Blue-green sharpshooter (Graphocephala atropunctata) and glassy-winged sharpshooter (Homalodisca coagulata) can also be vectors. The small, green potato leafhopper (Empoasca sp.), prune leafhopper (Edwardsiana prunicola) and the white apple leaf hopper (Typhlocyba pomaria) that commonly feed on almond leaves are not vectors of this disease.

Milliron said weedy fields adjacent to almond orchards could be a source of the infection. There is little evidence of tree-to-tree disease spread, but infected trees, infected weedy grasses and efficient vectors keep the pathogen moving. Irrigated pastures, weedy grasses, alfalfa and permanent cover crops are the most common habitat for sharpshooters in almond growing regions of California.

Wolter said the disease needs resident vegetation to act as a host plant for the disease. Properly managing resident vegetation can minimize the inoculum present in an orchard. This doesn’t mean bare ground is necessary, he noted, but it helps to keep middles mowed and tree rows clean if there is a history of the disease.

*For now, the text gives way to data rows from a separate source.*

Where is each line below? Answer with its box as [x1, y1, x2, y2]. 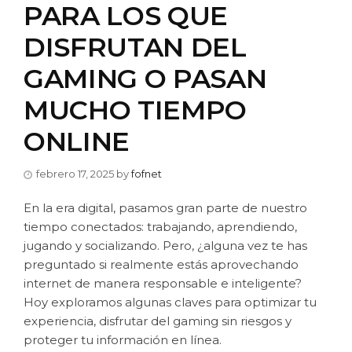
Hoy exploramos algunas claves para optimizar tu [24, 294, 317, 310]
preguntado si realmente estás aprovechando [24, 256, 299, 272]
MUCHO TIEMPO [24, 93, 247, 126]
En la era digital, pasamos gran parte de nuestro [24, 200, 307, 215]
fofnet [131, 167, 162, 180]
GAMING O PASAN [24, 61, 267, 95]
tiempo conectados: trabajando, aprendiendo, [24, 218, 297, 234]
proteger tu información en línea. [24, 332, 225, 347]
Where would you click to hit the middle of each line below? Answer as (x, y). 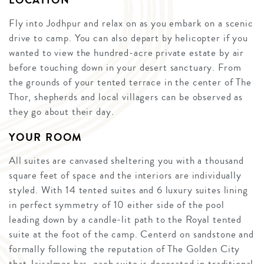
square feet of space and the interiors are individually (125, 176)
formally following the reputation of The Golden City (125, 249)
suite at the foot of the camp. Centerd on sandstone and (131, 235)
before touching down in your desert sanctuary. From (125, 68)
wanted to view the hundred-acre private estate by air (127, 53)
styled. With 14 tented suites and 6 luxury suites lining (128, 190)
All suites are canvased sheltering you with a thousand (126, 161)
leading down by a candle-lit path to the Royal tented (126, 220)
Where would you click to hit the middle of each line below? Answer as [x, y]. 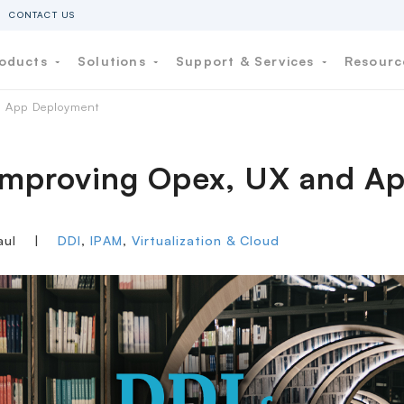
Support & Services [248, 60]
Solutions [115, 60]
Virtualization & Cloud [206, 240]
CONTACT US [42, 14]

It can be hard to distinguish between salt burn and ALS, which leads to growers incorrectly diagnosing these foliar symptoms. It is best to send in leaf tissue samples for toxic salts to confirm a diagnosis.

 

Control and Prevention

No chemical or nutritional treatments control almond leaf scorch. In addition, no research or practical experience suggests that disease occurrence is reduced by controlling the vectors with insecticides.

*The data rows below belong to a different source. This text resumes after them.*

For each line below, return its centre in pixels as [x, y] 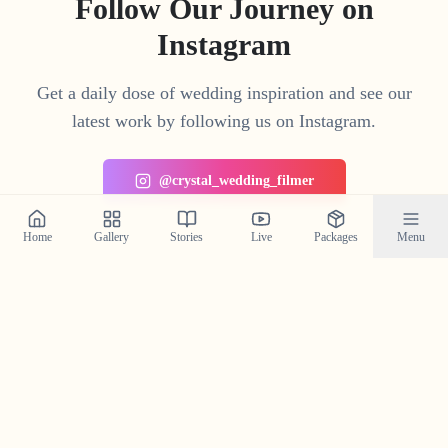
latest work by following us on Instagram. [224, 120]
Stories [187, 236]
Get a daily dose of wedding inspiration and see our [224, 92]
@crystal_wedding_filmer [236, 180]
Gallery [112, 236]
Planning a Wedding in [224, 412]
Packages [336, 236]
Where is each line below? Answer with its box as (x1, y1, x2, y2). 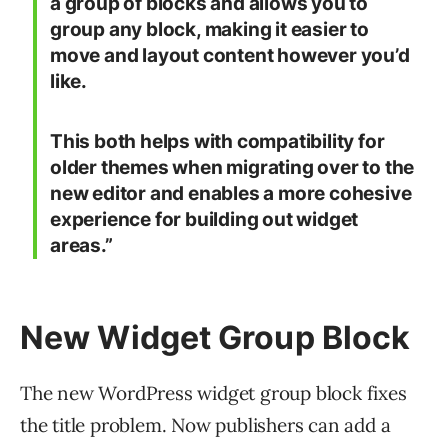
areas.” (50, 234, 113, 258)
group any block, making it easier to (50, 18, 369, 42)
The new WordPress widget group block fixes (20, 381, 407, 406)
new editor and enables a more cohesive (50, 182, 412, 206)
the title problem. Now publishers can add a (20, 413, 391, 438)
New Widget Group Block (20, 318, 411, 358)
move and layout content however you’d (50, 44, 410, 68)
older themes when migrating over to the (50, 156, 415, 180)

USDA researchers previously showed that rootstock susceptibility to the disease varies. Nemaguard, research found, has resistance to infection, isolating ALS infections to the scion and eventually leading to disease remission. Nemaguard is widely planted in the San Joaquin Valley, but not widely planted or adapted for the Sacramento Valley. Since that work, the Sacramento Valley has become heavily reliant on Krysmk 86, which is untested as a Xylella fastidiosa host.

Finally, different types of Xylella fastidiosa have very different biology. There is some data showing one type (multiplex subspecies) in the Sacramento Valley and another type (fastidiosa subspecies) isolated in the San Joaquin Valley. Due to differences in strain, it is possible that varietal selection and breeding efforts as well as other disease management measures will have to be distinct in the Sacramento Valley.

Early identification and removal of trees in young orchards less than 10 years old may minimize the problem and reduce additional tree losses. In orchards 16 to 20 years old, living with some infected trees until the orchard is removed and replaced is an option. However, that decision must depend on what is around the ALS-infected block. The infected trees may be jeopardizing an adjacent newly planted orchard and removal could be the best option.

Pruning out early infections in a single infected scaffold can be successful. However, cuts must be made at least five feet below the lowest symptomatic leaves to have any chance to save the rest of the tree. The pruned trees should be marked so they can be inspected the following year to see if the disease has been halted or if it has progressed.